Anomaly Mining: Detection, Explanation, Interaction
Anomaly mining is a key unsupervised learning task, with numerous applications in finance, security, surveillance, etc. Despite its importance and extensive work on the topic, anomaly mining remains a challenging subject in part due to the tremendous variety of both the forms that anomalies can take and the settings in which they are to be identified. One of the main thrusts of my research has been in tackling these challenges in anomaly mining by building models that are suitable for different practically-relevant settings.
In this talk, I will highlight some vignettes from my recent work on streaming, contextual, and relational anomaly detection with concrete applications to intrusion, ad fraud, tax and credit card fraud detection. I will also discuss how to improve detection quality by bringing human-in-the-loop, with a focus on auditing systems.
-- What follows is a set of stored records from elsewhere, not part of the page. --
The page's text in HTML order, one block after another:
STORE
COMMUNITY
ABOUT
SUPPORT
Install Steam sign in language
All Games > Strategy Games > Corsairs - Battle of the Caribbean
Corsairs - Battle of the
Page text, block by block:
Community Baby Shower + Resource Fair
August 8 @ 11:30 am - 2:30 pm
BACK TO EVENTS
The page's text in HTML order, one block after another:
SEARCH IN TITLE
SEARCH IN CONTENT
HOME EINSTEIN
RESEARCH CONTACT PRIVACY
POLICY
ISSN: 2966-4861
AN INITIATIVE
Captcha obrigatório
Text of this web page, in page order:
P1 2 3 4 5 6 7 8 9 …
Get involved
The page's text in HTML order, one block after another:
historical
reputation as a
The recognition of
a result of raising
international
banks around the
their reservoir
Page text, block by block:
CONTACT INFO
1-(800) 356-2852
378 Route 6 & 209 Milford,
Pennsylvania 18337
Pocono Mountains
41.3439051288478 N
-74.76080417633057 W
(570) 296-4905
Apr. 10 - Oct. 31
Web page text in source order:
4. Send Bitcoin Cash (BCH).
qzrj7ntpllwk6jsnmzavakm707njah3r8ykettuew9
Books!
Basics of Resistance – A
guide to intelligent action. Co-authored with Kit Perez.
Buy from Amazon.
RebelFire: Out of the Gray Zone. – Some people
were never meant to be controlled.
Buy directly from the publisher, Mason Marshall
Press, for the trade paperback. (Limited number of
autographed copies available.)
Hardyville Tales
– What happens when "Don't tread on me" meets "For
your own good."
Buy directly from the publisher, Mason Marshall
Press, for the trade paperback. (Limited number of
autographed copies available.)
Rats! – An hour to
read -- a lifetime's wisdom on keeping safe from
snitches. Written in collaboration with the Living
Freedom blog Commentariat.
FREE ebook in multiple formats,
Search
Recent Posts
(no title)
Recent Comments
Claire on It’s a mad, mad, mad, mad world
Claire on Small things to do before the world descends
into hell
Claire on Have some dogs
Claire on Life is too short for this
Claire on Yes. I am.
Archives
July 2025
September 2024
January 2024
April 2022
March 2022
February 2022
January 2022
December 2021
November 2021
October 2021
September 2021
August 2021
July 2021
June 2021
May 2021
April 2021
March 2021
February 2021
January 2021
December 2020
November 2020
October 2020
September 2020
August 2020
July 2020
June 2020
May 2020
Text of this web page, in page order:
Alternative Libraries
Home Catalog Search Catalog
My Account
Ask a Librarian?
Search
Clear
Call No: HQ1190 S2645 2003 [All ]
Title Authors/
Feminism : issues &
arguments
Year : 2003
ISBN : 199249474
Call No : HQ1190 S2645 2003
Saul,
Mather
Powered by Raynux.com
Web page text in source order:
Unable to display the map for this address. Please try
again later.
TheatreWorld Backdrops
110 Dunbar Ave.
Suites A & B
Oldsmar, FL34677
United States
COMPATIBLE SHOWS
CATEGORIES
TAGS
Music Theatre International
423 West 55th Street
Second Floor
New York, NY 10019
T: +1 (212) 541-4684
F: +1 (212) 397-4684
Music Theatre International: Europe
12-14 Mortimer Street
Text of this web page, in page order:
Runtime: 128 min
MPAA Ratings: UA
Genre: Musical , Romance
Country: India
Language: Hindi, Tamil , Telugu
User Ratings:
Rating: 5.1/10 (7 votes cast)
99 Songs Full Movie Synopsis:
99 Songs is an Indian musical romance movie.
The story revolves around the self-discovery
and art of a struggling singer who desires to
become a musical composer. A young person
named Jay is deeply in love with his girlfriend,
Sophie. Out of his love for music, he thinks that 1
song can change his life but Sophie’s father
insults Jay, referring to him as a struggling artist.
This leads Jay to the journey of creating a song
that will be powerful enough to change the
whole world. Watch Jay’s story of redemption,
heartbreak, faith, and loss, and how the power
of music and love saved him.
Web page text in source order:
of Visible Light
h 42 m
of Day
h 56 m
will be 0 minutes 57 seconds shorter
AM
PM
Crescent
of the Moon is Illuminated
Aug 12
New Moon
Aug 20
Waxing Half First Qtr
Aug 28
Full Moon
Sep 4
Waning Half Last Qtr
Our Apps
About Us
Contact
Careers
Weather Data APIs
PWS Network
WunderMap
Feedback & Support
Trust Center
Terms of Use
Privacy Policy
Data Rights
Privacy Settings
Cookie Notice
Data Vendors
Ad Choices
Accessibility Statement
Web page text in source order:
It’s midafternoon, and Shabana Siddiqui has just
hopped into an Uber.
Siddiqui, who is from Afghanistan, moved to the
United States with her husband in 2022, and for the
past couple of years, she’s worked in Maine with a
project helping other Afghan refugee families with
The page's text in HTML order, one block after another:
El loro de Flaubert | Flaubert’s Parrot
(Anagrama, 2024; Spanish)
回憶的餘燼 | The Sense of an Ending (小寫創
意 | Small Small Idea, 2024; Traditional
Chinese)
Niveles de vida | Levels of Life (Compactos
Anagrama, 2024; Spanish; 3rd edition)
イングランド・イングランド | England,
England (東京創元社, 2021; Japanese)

Finally I will move beyond detection and introduce new approaches for explaining anomalies toward verification and sense-making.
Leman Akoglu joined the Heinz College faculty as an Assistant Professor in Fall 2016. She also holds a courtesy appointment in the Computer Science Department (CSD) and the Machine Learning Department (MLD) of School of Computer Science (SCS). Prior to this she was an Assistant Professor in the Department of Computer Science at Stony Brook University since receiving her Ph.D. from CSD/SCS of Carnegie Mellon University in 2012.
Dr. Akoglu’s research interests span a wide range of data mining and machine learning topics with a focus on algorithmic problems arising in graph mining, pattern discovery, social and information networks, and especially anomaly mining; outlier, fraud, and event detection. At Heinz, Dr. Akoglu directs the Data Analytics Techniques Algorithms (DATA) Lab.